__Records to use__.
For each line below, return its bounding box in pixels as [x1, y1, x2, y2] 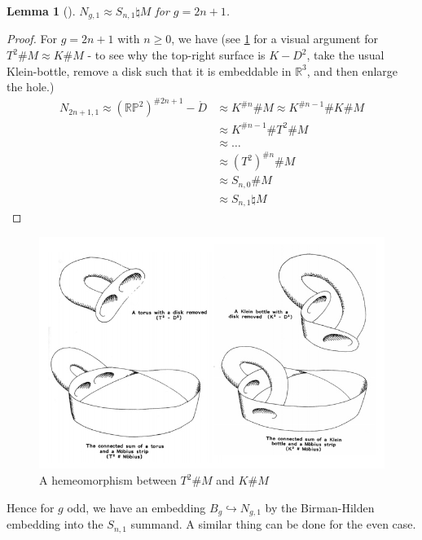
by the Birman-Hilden [265, 498, 375, 516]
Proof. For [7, 30, 58, 47]
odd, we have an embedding [67, 498, 206, 516]
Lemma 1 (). [7, 2, 76, 19]
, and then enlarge [306, 62, 398, 79]
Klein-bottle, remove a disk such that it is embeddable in [7, 62, 292, 79]
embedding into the [7, 516, 103, 533]
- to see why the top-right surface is [87, 46, 266, 64]
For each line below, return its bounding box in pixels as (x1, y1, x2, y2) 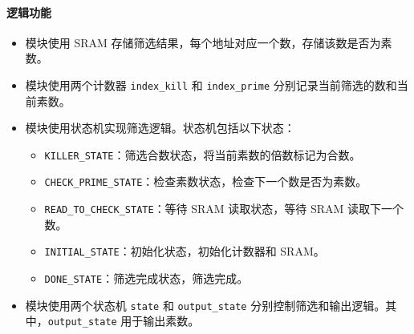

__Required action__. In your reply, please set down exactly the lines from the one containing "embedding into the [7, 516, 103, 533]" through the end of the records, with the pictures left out.

__Task result__.
embedding into the [7, 516, 103, 533]
- to see why the top-right surface is [87, 46, 266, 64]
For each line below, return its bounding box in pixels as (x1, y1, x2, y2) 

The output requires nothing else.